Die Konferenz war in „Panele“ – thematische Diskussionsrunden – aufgeteilt. Die Eröffnungsrede nach der Begrüßung durch den Vorsitzenden Ischinger hielt der deutsche „Bundesminister der Verteidigung“, Thomas de Maizière. (Der Wortlaut seiner Rede weicht ab vom Wortprotokoll darunter) Hier ein Auszug, der das Anliegen des Treffens konkretisiert:
„Die Blockkonfrontation ist Vergangenheit. Und doch stehen wir gerade in diesem Jahr vor großen sicherheitspolitischen Herausforderungen. Ich muss sie vor diesem Kreis nicht näher erläutern, nur nennen: Dynamische und asymmetrische Bedrohungen, Entwicklungen in der arabischen Welt, keine Fortschritte im Nah-Ost Konflikt, iranisches Atomprogramm, Terrorismus, Afghanistan, Cyber, Nordkorea, failed states, neue Sorgen im Westen Afrikas u. v. a. m.. Und die verfügbaren finanziellen Mittel, diesen Herausforderungen zu begegnen, sind begrenzt, oder nehmen sogar ab.
Die Finanz- und Staatsschuldenkrise belastet die Haushalte langfristig und damit unweigerlich auch die Verteidigungsbudgets beiderseits des Atlantiks…“
Deutschland feiert im ersten „Panel“ nach der Eröffnung dieser „48. Münchner Sicherheitskonferenz“ seine Aufnahme im Club – „Germany’s Role in Europe and the World“, denn, so de Maiziere in seiner Eröffnungsrede (Zit. nach Transscript MSC):
„Lange Zeit wäre alleine diese Fragestellung, insb. die Frage nach der militärischen Rolle oder Verantwortung Deutschlands, einem Tabubruch gleichgekommen.
Zwar hat Deutschland bereits vor 1990 militärisch Verantwortung getragen. Eine gesteigerte Eigenständigkeit oder gar eine Führungsrolle in der Welt war jedoch weder von innen gewollt – aber auch nicht von außen gewünscht – und auch das war verständlich“, und einige Zeilen später: „…Ebenso offen will ich sagen, dass vielen unserer Bündnispartner eine starke ökonomische Rolle der Bundesrepublik Deutschland, aber gleichzeitig eine schwache sicherheitspolitische Rolle durchaus Recht war. Das alles ist vorbei (wenn auch vielleicht noch nicht in allen Köpfen). Viele unsere Partner sehen uns längst als „gleichberechtigten“ und damit auch „gleichverpflichteten“ Partner an…“.

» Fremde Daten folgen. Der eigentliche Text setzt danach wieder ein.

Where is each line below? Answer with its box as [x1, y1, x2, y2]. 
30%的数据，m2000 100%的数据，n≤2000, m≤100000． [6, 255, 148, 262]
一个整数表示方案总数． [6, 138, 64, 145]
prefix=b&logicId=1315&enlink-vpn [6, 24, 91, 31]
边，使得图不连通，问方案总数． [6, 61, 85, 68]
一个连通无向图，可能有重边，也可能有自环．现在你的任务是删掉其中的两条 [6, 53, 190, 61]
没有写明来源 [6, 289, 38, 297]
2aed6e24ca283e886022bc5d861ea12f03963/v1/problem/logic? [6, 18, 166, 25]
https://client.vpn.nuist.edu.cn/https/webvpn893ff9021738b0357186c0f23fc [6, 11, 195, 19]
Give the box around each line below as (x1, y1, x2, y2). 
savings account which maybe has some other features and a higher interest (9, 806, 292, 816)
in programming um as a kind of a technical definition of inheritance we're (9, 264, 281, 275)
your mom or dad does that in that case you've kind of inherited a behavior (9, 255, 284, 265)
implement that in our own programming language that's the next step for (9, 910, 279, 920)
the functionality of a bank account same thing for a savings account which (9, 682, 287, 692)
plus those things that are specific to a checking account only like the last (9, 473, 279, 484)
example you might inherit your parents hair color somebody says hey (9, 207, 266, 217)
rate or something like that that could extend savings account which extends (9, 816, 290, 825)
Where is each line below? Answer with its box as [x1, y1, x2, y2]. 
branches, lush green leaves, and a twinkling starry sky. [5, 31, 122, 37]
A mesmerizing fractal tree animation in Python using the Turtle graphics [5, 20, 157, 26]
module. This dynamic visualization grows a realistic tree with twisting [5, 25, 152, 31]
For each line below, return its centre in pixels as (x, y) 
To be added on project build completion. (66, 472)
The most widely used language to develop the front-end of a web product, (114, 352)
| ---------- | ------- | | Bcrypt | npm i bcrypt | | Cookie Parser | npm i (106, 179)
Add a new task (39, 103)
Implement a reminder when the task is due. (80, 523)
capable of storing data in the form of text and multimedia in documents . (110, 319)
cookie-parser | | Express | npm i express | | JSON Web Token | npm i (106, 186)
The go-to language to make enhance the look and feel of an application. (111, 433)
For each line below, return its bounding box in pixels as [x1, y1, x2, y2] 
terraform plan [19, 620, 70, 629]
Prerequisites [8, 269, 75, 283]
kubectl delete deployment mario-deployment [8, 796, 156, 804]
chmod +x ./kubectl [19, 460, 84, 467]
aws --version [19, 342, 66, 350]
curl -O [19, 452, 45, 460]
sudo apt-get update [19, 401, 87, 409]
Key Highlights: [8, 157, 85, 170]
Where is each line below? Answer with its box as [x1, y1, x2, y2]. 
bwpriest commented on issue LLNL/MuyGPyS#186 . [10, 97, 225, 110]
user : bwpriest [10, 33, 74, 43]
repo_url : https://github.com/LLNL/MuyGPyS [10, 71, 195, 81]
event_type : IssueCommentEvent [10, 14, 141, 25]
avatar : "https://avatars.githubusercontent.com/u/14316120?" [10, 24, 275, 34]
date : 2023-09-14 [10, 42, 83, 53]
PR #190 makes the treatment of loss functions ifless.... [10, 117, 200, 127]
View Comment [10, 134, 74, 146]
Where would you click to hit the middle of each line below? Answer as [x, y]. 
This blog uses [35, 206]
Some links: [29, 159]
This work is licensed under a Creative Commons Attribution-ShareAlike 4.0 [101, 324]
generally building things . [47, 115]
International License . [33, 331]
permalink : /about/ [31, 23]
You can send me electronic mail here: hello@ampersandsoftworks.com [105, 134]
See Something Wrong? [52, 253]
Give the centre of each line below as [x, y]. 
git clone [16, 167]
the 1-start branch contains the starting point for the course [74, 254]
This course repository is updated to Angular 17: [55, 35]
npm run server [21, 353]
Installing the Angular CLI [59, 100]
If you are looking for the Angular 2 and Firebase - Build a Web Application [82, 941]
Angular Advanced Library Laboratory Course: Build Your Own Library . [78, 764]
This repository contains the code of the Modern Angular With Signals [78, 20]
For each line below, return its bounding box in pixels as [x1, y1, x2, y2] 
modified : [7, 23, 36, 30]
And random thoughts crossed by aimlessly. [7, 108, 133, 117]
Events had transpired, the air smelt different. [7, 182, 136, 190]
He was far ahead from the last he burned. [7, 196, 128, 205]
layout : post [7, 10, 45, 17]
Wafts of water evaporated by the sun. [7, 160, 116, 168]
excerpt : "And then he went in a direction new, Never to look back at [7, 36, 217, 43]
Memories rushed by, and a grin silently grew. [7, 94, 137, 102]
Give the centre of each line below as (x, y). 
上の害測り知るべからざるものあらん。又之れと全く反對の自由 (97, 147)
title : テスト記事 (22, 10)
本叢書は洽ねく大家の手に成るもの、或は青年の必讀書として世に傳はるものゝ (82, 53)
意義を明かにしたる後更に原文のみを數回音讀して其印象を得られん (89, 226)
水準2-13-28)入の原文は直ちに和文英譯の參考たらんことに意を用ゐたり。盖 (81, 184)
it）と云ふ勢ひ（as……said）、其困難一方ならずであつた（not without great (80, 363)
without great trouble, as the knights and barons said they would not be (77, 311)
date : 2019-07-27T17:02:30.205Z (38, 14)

So liest sich auch die Teilnehmerliste dieses eröffnenden Panels:
Radoslaw Sikorski – Minister of Foreign Affairs, Republic of Poland, Warsaw; Timothy Garton Ash – Professor of European Studies, Oxford University, Oxford.
Robert B. Zoellick – President, The World Bank Group, Washington, D.C. – sinniert über Deutschlands Führungspotential in Europa, betont „in ökonomischer und finanzieller Hinsicht“.

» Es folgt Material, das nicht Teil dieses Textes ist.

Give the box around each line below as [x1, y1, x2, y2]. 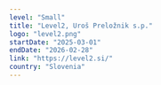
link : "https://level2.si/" [9, 54, 114, 63]
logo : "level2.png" [9, 29, 82, 38]
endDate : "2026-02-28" [9, 46, 93, 55]
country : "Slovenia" [9, 63, 86, 72]
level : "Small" [9, 12, 66, 22]
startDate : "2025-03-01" [9, 37, 101, 47]
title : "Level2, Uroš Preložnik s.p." [9, 21, 153, 30]
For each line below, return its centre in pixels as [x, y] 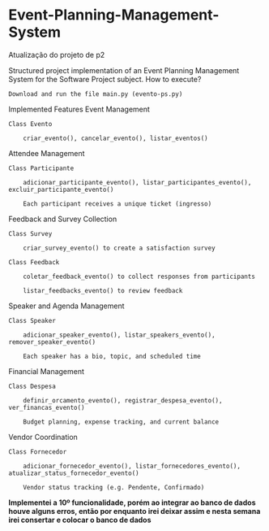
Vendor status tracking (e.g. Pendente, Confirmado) [114, 487]
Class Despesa [32, 386]
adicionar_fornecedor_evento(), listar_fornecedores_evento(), [132, 466]
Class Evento [30, 124]
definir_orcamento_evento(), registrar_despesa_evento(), [123, 400]
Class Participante [41, 168]
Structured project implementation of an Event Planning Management [124, 70]
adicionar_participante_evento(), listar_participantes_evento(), [137, 182]
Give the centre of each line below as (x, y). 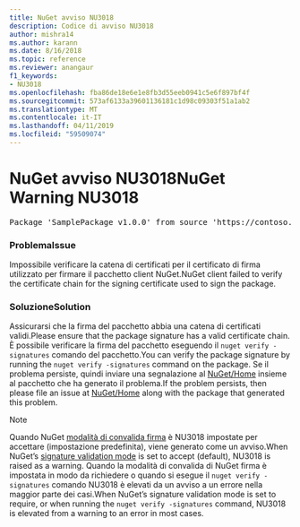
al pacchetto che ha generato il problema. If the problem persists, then (138, 384)
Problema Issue (43, 245)
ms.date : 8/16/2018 (46, 51)
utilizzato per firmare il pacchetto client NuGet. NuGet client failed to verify (146, 274)
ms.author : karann (43, 43)
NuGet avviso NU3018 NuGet (117, 179)
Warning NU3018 (74, 198)
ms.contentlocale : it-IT (56, 117)
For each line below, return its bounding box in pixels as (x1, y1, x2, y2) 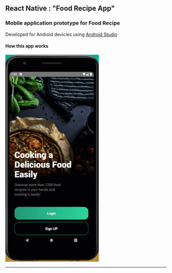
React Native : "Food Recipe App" (5, 4, 115, 13)
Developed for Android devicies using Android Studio (5, 31, 118, 38)
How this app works (5, 43, 49, 49)
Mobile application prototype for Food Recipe (5, 20, 120, 27)
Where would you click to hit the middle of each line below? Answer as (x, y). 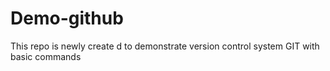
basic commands (46, 56)
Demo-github (67, 18)
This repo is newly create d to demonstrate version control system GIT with (165, 46)
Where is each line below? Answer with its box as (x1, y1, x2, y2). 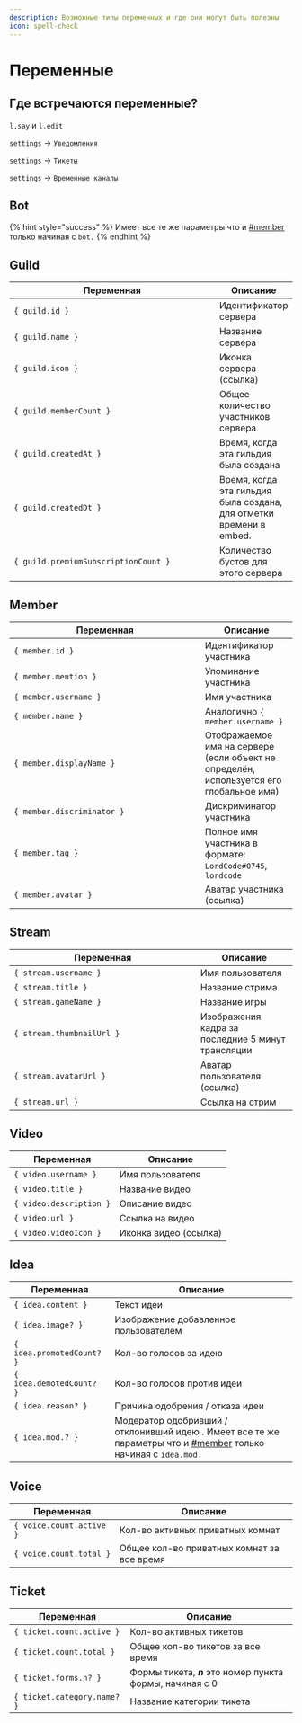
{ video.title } (13, 1184, 84, 1194)
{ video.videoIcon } (13, 1228, 102, 1238)
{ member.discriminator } (13, 806, 125, 816)
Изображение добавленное (114, 1313, 236, 1326)
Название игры (200, 995, 267, 1008)
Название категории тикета (129, 1695, 251, 1708)
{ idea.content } (13, 1300, 88, 1310)
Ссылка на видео (119, 1212, 195, 1224)
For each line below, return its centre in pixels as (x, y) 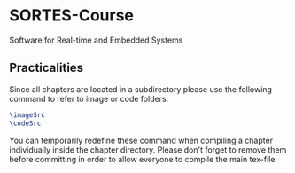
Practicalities (47, 68)
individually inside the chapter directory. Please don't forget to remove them (148, 149)
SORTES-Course (72, 16)
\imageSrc (27, 115)
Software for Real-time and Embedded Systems (96, 40)
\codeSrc (25, 123)
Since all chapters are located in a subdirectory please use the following (141, 89)
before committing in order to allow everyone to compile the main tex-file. (143, 159)

Frank-Walter Steinmeier („Member of the German Bundestag, Chairman of the SPD Parliamentary Group; former Federal Minister of Foreign Affairs), wohl aus Romantik hierhergeraten – oder glaubt, wer hier den amtierenden Außenminister vermisst – der ja ohnehin in München war, im „Panel „Building a Euro-Atlantic Security Community““ zusammen mit den Großen am Abend eine (wiederum mit den Script darunter nicht identische) Rede hielt – noch immer, Wahlen würden vom Volk entschieden?)
De Maizière gehörte auch zu diesem Panel. Seiner Eröffnungsrede, eben schon in Teilen zitiert, verdanken wir diesen Leckerbissen: „Wir nehmen aus guten Gründen schon jetzt mehr internationale Verantwortung wahr als wir es manchen unserer Bürger vermitteln können.“
„Oder verweigern sie – je nachdem, was unser Bündnispartner erwartet“ – könnte hier nun auch Steinmeier beitragen.
Willkommen Deutschland – aber warst Du je fort, von diesem Club?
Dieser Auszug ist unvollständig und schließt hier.